ALISON WONG GIVES SYSU FRESHMEN A GLIMPSE INTO THE NOVELIST’S CRAFT

By Austin Woerner

Alison Wong, a fourth-generation Chinese-New Zealander whose novel As the Earth Turns Silver won the 2010 New Zealand Post Book Award for Fiction, spoke to students on Monday Nov. 7 about the novelist’s craft: what it takes to write a novel, how she went about writing hers, and how they, if they want to, might tackle the task of writing their own.

The event, part of the 2016 Sun Yat-sen University? Writers’ Residency, took place on SYSU’s Zhuhai campus, and was attended by almost fifty freshmen from the SYSU English Department. For the students, who will take their first creative writing class next year as sophomores, the lecture was a taste of things to come.

Wong, who has also won acclaim as a poet for her poetry collection Cup, spent roughly a decade researching and writing As the Earth Turns Silver, a work of historical fiction novel set in early twentieth-century New Zealand that centers on a romance between a white woman and a Chinese immigrant. The germ of the story, Wong told students, lay in two family mysteries. Her great-grandfather, who emigrated from Guangdong province, was bludgeoned to death in New Zealand. And he was also rumored to have had an affair with a white woman.

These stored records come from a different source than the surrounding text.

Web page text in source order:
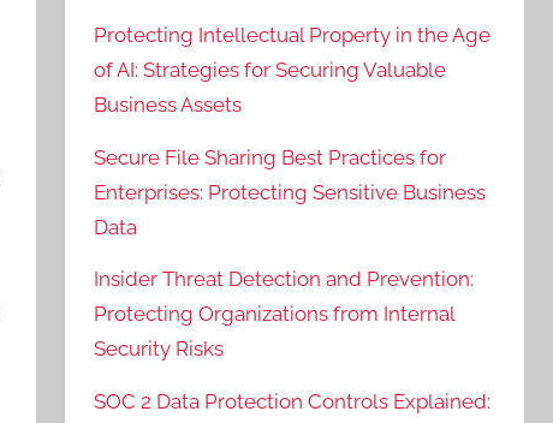
Protecting Intellectual Property in the Age
of AI: Strategies for Securing Valuable
Business Assets
Secure File Sharing Best Practices for
Enterprises: Protecting Sensitive Business
Data
Insider Threat Detection and Prevention:
Protecting Organizations from Internal
Security Risks
SOC 2 Data Protection Controls Explained:
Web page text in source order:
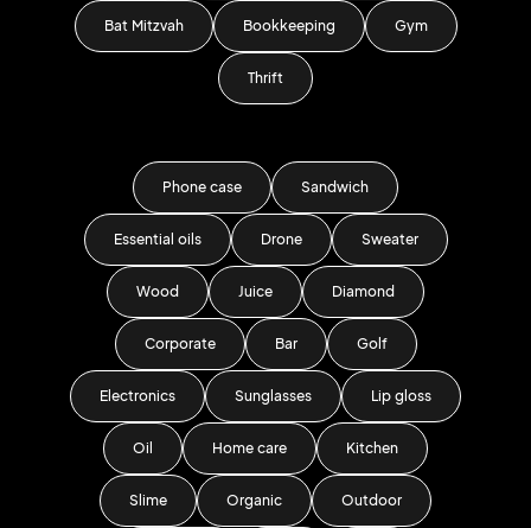
Bat Mitzvah Bookkeeping Gym
Thrift
Phone case Sandwich
Essential oils Drone Sweater
Wood Juice Diamond
Corporate Bar Golf
Electronics Sunglasses Lip gloss
Oil Home care Kitchen
Slime Organic Outdoor
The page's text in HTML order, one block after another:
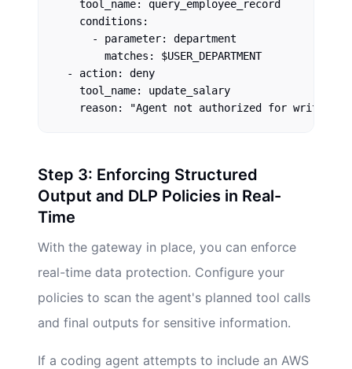
    tool_name: query_employee_record
    conditions:
      - parameter: department
        matches: $USER_DEPARTMENT
  - action: deny
    tool_name: update_salary
Step 3: Enforcing Structured
Output and DLP Policies in Real-
Time
With the gateway in place, you can enforce
real-time data protection. Configure your
policies to scan the agent's planned tool calls
and final outputs for sensitive information.
If a coding agent attempts to include an AWS
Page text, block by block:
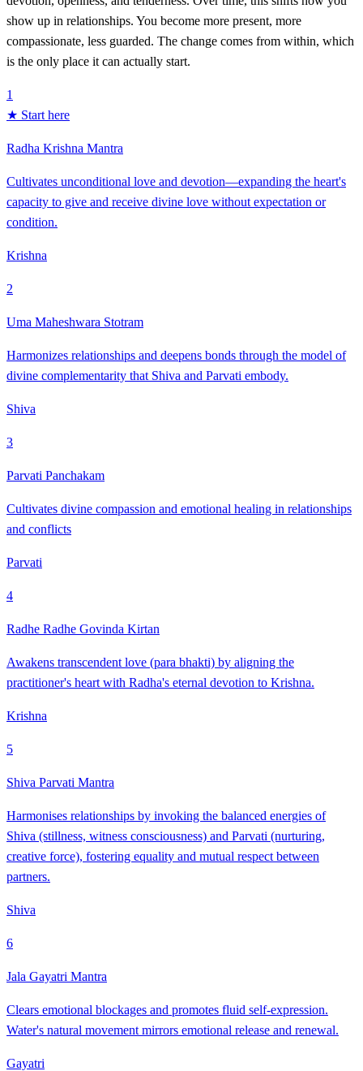
show up in relationships. You become more present, more
compassionate, less guarded. The change comes from within, which
is the only place it can actually start.
1
★ Start here
Radha Krishna Mantra
Cultivates unconditional love and devotion—expanding the heart's
capacity to give and receive divine love without expectation or
condition.
Krishna
2
Uma Maheshwara Stotram
Harmonizes relationships and deepens bonds through the model of
divine complementarity that Shiva and Parvati embody.
Shiva
3
Parvati Panchakam
Cultivates divine compassion and emotional healing in relationships
and conflicts
Parvati
4
Radhe Radhe Govinda Kirtan
Awakens transcendent love (para bhakti) by aligning the
practitioner's heart with Radha's eternal devotion to Krishna.
Krishna
5
Shiva Parvati Mantra
Harmonises relationships by invoking the balanced energies of
Shiva (stillness, witness consciousness) and Parvati (nurturing,
creative force), fostering equality and mutual respect between
partners.
Shiva
6
Jala Gayatri Mantra
Clears emotional blockages and promotes fluid self-expression.
Water's natural movement mirrors emotional release and renewal.
Gayatri

No link between the two incidents was ever established. But it got Wong thinking, and the narrative she spins in As the Earth Turns Silver explores the complexities of race in New Zealand in a time when tensions between Chinese and settlers of European descent were high, and when love between the two groups was, for many, an unthinkable transgression.

Novel-writing is not for the faint of heart, Wong stressed. It takes, first and foremost, a rearrangement of one’s priorities. Wong studied mathematics and had a career in IT before turning, in her mid-thirties, to fiction and poetry. If you want to be a writer, Wong told students, ask yourself whether you are the type of person who writes simply to blow off steam—or whether you really want to put in the work, subject your writing to others’ criticism, improve through practice, and ultimately connect with readers.

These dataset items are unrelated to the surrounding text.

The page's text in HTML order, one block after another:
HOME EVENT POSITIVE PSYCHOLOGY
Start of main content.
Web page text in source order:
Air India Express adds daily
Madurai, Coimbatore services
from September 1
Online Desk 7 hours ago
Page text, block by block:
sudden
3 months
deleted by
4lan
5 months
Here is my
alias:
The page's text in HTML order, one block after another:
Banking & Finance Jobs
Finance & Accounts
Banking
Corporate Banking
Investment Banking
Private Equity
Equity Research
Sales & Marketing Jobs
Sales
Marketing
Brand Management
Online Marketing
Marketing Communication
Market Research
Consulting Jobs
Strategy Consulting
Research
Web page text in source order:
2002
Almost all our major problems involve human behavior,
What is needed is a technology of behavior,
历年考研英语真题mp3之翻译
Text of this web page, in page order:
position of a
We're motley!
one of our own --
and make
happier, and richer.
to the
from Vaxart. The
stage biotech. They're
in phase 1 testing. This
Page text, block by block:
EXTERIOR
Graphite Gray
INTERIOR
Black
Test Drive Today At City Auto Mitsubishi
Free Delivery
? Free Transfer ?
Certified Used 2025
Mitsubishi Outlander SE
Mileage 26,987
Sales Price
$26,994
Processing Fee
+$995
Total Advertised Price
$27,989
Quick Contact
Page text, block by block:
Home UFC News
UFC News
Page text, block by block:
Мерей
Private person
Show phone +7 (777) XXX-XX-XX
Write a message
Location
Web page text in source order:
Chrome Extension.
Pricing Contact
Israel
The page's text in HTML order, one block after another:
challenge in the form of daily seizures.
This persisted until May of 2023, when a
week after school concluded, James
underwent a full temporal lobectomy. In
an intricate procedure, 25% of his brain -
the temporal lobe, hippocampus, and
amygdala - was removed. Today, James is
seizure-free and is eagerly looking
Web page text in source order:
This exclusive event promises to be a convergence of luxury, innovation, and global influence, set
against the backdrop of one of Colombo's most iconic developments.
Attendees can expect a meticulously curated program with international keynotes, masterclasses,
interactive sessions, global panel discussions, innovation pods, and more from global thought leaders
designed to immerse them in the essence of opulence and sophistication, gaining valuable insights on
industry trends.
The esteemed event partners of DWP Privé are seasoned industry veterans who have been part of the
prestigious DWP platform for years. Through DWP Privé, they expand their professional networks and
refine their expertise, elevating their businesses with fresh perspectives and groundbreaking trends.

Writing poetry is like sprinting, Wong said, but novel-writing is a marathon. If you don’t make room for it in your life and work on it every day even when you don’t feel like it, it will never happen.

For the freshmen of the English department, the question might seem far away. But who knows who among them, years from now, will rise to the challenge? Perhaps they will remember Wong’s words as they see their own marathons through to the end.